> _ABOUT THIS TASK_:
Give back every record word for word, keeping the pictures out.

===== RECORDS PROVIDED

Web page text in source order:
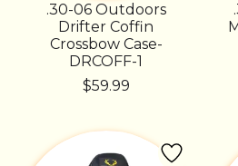
.30-06 Outdoors
Drifter Coffin
Crossbow Case-
DRCOFF-1
$59.99
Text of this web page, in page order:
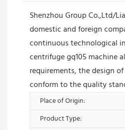
Shenzhou Group Co.,Ltd/
domestic and foreign
continuous technological
centrifuge gq105 machine
requirements, the design of
conform to the quality
Place of Origin:
Product Type:
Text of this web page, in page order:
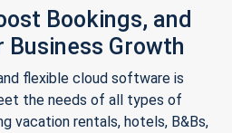
Bookings, and
Business Growth
flexible cloud software is
the needs of all types of
vacation rentals, hotels, B&Bs,
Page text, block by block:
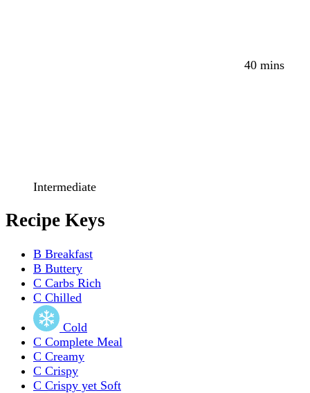
40 mins
Intermediate
Recipe Keys
B Breakfast
B Buttery
C Carbs Rich
C Chilled
Cold
C Complete Meal
C Creamy
C Crispy
C Crispy yet Soft

==========

> _WRITTEN RESPONSE_:
Web page text in source order:
.30-06 Outdoors
Drifter Coffin
Crossbow Case-
DRCOFF-1
$59.99
Text of this web page, in page order:
Shenzhou Group Co.,Ltd/
domestic and foreign
continuous technological
centrifuge gq105 machine
requirements, the design of
conform to the quality
Place of Origin:
Product Type:
Text of this web page, in page order:
Bookings, and
Business Growth
flexible cloud software is
the needs of all types of
vacation rentals, hotels, B&Bs,
Page text, block by block:
40 mins
Intermediate
Recipe Keys
B Breakfast
B Buttery
C Carbs Rich
C Chilled
Cold
C Complete Meal
C Creamy
C Crispy
C Crispy yet Soft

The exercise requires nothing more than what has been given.